I don’t think I’ve mentioned it before.  In typical Me fashion, it was basically finished about two months ago, but sat around forever while I got around to tucking in the ends and sewing on the  buttons.  It’s Willie, by Pamela Wynne.  The yarn is Patons Shetland Chunky.  It’s not the kind of thing I usually go for, but my cousin and his wife have a Dachshund named Rollo, and I thought they’d get a kick out of this sweater.  Intarsia isn’t usually my favourite, but due to the chunky yarn, it knit up really quickly.  It ended up a little bit bigger than I intended, but for babies, that’s generally fine.  You can’t tell from the picture, but the buttons are sparkly  (Zebula really, really liked them…) and the dog has a little floppy ear.  Now I just need to send them off.

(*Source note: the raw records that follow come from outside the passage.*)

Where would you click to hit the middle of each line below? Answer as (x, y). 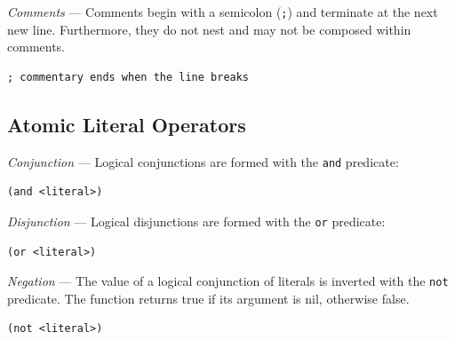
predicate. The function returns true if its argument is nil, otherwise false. (208, 298)
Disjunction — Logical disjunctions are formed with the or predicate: (196, 221)
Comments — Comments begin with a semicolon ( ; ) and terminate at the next (223, 12)
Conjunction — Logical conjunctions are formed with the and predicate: (203, 161)
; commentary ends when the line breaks (128, 77)
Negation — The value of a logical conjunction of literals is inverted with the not (228, 281)
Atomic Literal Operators (127, 124)
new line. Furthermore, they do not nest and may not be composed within (209, 29)
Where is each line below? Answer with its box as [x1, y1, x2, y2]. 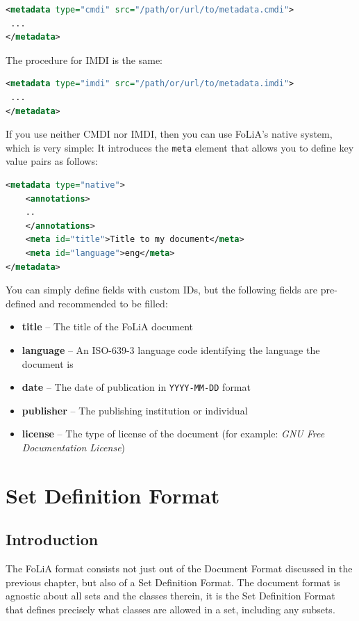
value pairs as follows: [6, 154, 98, 168]
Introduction [6, 529, 99, 550]
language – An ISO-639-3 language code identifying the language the [22, 342, 320, 357]
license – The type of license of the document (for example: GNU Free [22, 426, 325, 441]
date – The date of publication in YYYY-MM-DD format [22, 380, 251, 394]
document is [22, 356, 74, 371]
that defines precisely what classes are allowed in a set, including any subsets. [6, 602, 335, 616]
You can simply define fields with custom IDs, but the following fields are [6, 282, 318, 297]
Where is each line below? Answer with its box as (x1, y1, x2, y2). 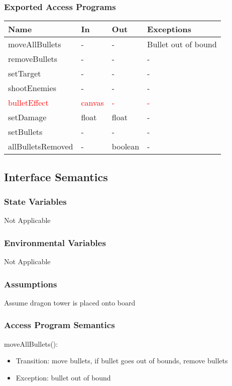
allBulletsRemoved (8, 140, 73, 152)
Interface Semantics (4, 169, 108, 184)
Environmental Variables (4, 236, 106, 249)
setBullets (8, 126, 43, 138)
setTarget (8, 67, 41, 80)
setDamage (8, 111, 47, 123)
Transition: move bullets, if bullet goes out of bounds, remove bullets (16, 355, 228, 366)
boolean (111, 140, 140, 152)
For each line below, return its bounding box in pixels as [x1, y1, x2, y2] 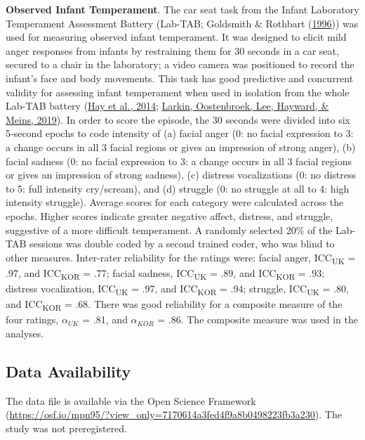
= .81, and [82, 312, 128, 327]
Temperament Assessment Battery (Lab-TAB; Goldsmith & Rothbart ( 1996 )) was [6, 15, 359, 30]
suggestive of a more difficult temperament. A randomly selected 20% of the [6, 222, 333, 237]
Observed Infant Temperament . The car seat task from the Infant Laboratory [6, 2, 359, 16]
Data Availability [6, 360, 131, 382]
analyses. [6, 325, 44, 340]
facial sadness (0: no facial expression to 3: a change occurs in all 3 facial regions [6, 153, 352, 168]
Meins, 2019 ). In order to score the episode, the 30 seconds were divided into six [6, 112, 350, 127]
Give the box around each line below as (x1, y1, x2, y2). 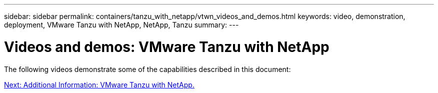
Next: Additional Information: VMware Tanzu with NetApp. (4, 80, 194, 89)
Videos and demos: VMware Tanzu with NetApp (4, 38, 329, 55)
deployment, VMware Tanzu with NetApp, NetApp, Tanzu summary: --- (4, 20, 239, 29)
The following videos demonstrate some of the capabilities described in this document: (4, 64, 291, 73)
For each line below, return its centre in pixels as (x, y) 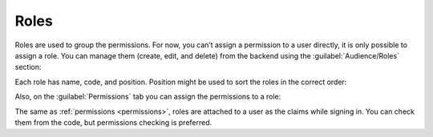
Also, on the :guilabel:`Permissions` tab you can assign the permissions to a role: (148, 97)
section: (28, 67)
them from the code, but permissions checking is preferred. (113, 122)
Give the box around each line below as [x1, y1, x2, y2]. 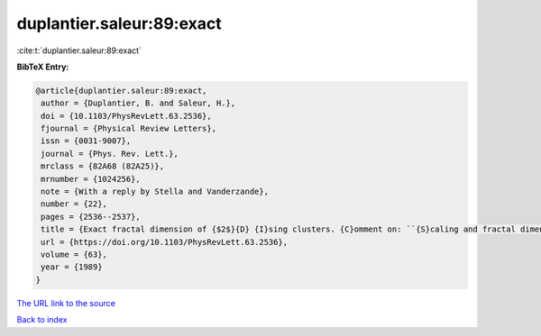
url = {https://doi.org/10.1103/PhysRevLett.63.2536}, [41, 237, 289, 247]
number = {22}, [41, 199, 108, 209]
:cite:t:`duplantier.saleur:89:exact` [16, 45, 142, 56]
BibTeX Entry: [16, 61, 69, 72]
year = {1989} [41, 262, 103, 272]
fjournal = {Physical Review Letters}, [41, 123, 216, 134]
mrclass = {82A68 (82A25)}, [41, 161, 165, 171]
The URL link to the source [16, 297, 116, 308]
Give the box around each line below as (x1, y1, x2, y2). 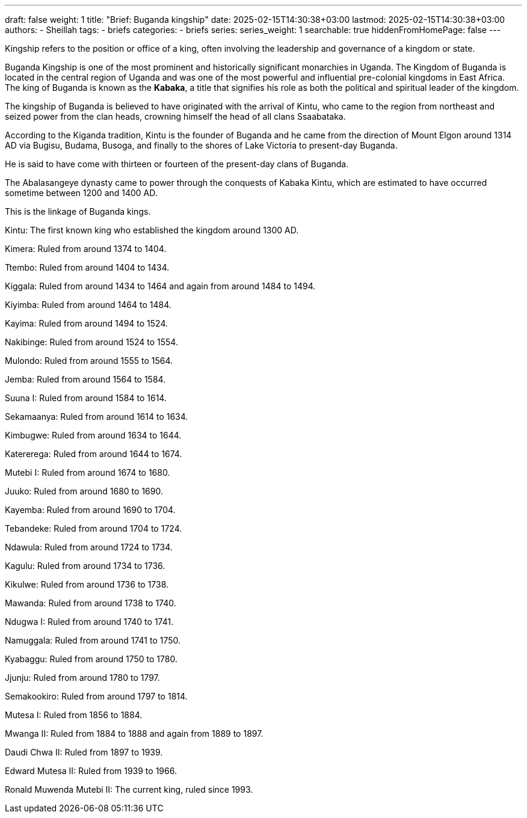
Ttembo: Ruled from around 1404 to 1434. (5, 262, 170, 272)
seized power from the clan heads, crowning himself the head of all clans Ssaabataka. (5, 111, 346, 121)
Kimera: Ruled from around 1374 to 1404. (5, 244, 167, 254)
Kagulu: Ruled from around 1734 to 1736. (5, 561, 165, 571)
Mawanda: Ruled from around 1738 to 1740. (5, 598, 176, 608)
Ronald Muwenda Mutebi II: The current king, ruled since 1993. (5, 784, 253, 795)
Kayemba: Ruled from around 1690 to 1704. (5, 505, 176, 515)
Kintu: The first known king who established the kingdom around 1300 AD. (5, 225, 299, 235)
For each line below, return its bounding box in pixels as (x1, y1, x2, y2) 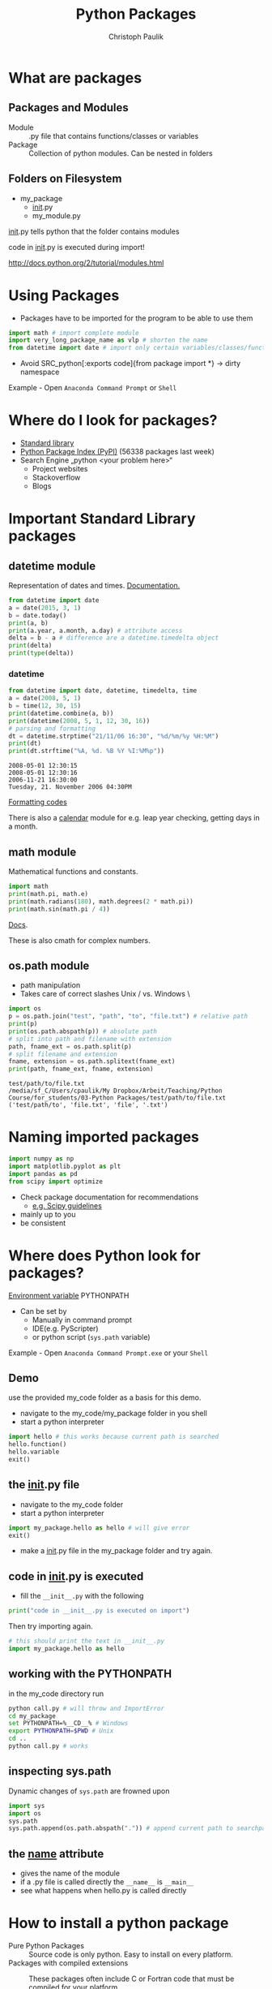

I knit a baby beret and matching bootees last week for my Sue, in exchange for pickles.  This is our third trade, and I still think I totally get the better end of the deal – best dill pickles ever!  However, I didn’t have the presence of mind to take a picture before I delivered them.  Picture a wee black beret with teeny mary janes to go with them.  I made up the beret pattern, after a picture Sue sent me of what she wanted, and improvised the bootees by modifying an old Debbie Bliss pattern from New Baby Knits.

My  mom came to visit last week and requested a hat.  We browsed Ravelry together and she settled on this one:

Paddington Hat, by Tina Sanders, using Michael’s Cozy Wool.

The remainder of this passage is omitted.